If Windows is closing down Kindle for PC when you click on a title, try uninstalling and reinstalling Kindle for PC.


----------



## MollyMalone (May 29, 2012)

No, I was talking about the Search box on this site. Maybe I was looking at the wrong one.

Anyway, thanks for the response - I'm in Ireland, so was asleep when it came.  

I'll try the uninstall. I hadn't realised a problem could crop up suddenly after months of usage.


----------



## Ann in Arlington (Oct 27, 2008)

There are a couple of different ways to search. . .there's the board search -- fourth from the left in the menu bar -- and the google enhanced search -- al the way to the right in the lower part of the heading.  They work a little differently so you may get somewhat different results.  The board one is a little more server intensive, but also much more customizable so you can get a better result if you know better what you're looking for.

As to Kindle for PC, there is not a specific board dedicated to it. . .this area -- Tips, Tricks, and Troubleshooting -- is as good a place as any to ask questions you might have about how it works. 

Like any software, K4PC can get go weird for no apparent reason.   Rest assured you won't lose your books so a removal and fresh installation is a good thing to try to fix anything like that.


----------



## MollyMalone (May 29, 2012)

Thanks for the response, Ann. You read my mind. I was just going to ask that very question before the uninstall/reinstall. Will the books come back automatically or will I have to download them again from the cloud?


----------



## Betsy the Quilter (Oct 27, 2008)

If you didn't have the latest download, it could be causing the problems you were describing.  You shouldn't need to redownload the books, I don't believe.

Betsy


----------



## MollyMalone (May 29, 2012)

Thanks, Betsy. I suppose I have no choice anyway. Hopefully it will work - I'll let you all know. It's lovely to know there's a support board like this on hand for advice.


----------



## Morf (Nov 18, 2010)

There was a version of K4PC from quite a while ago that suddenly started having problems, and the only way to fix it entirely was to uninstall it, delete the "My Kindle Documents" folder from your PC, then reinstall and re-download the books.

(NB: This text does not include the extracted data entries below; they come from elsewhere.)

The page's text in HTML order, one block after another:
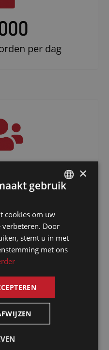
per dag
over de hele
Waarom kiezen
voor een tolk
FRENCH
×
gebruik
cookies om uw
Door
stemt u in met
met ons
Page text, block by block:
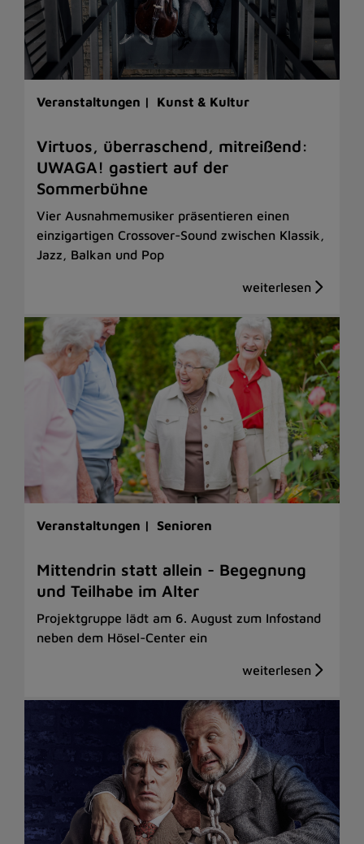
Veranstaltungen | Kunst & Kultur
Virtuos, überraschend, mitreißend:
UWAGA! gastiert auf der
Sommerbühne
Vier Ausnahmemusiker präsentieren einen
einzigartigen Crossover-Sound zwischen Klassik,
Jazz, Balkan und Pop
Veranstaltungen | Senioren
Mittendrin statt allein - Begegnung
und Teilhabe im Alter
Projektgruppe lädt am 6. August zum Infostand
neben dem Hösel-Center ein
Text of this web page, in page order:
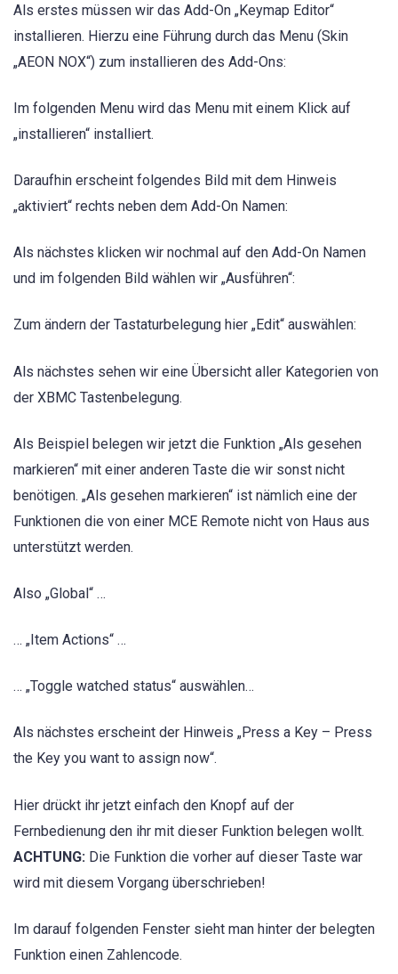
Als erstes müssen wir das Add-On „Keymap Editor“
installieren. Hierzu eine Führung durch das Menu (Skin
„AEON NOX“) zum installieren des Add-Ons:
Im folgenden Menu wird das Menu mit einem Klick auf
„installieren“ installiert.
Daraufhin erscheint folgendes Bild mit dem Hinweis
„aktiviert“ rechts neben dem Add-On Namen:
Als nächstes klicken wir nochmal auf den Add-On Namen
und im folgenden Bild wählen wir „Ausführen“:
Zum ändern der Tastaturbelegung hier „Edit“ auswählen:
Als nächstes sehen wir eine Übersicht aller Kategorien von
der XBMC Tastenbelegung.
Als Beispiel belegen wir jetzt die Funktion „Als gesehen
markieren“ mit einer anderen Taste die wir sonst nicht
benötigen. „Als gesehen markieren“ ist nämlich eine der
Funktionen die von einer MCE Remote nicht von Haus aus
unterstützt werden.
Also „Global“ …
… „Item Actions“ …
… „Toggle watched status“ auswählen…
Als nächstes erscheint der Hinweis „Press a Key – Press
the Key you want to assign now“.
Hier drückt ihr jetzt einfach den Knopf auf der
Fernbedienung den ihr mit dieser Funktion belegen wollt.
ACHTUNG: Die Funktion die vorher auf dieser Taste war
wird mit diesem Vorgang überschrieben!
Im darauf folgenden Fenster sieht man hinter der belegten
Funktion einen Zahlencode.

If you've been on this old version, this may be what's affected you.


----------



## MollyMalone (May 29, 2012)

I said I'd let you know what happened about my problem. I thought it was sorted out, as my son spent about an hour twice uninstalling and reinstalling the Kindle on my PC. The first time he forgot to delete one of the files. The second time he followed advice he turned up somewhere to copy the books into a separate folder before returning them after he'd reinstalled. Everything seemed to be okay, except that it has closed once when I clicked on a book. If it happens again I may have to follow Morf's advice and redownload all the books. (Thanks, Morf!) 

But . . . now I may have another problem. Being in Ireland, I usually buy my hard copy books from the co.uk site, but for some reason I have to buy my ebooks from amazon.com. I've now discovered that my son, not realising this, actually did the uninstall and reinstall on the co.uk site. My new question: is this allowed or do I have to go through the whole process again? Strangely, my son had no problem whatsoever finding the relevant registration on the co.uk site in order to deregister. 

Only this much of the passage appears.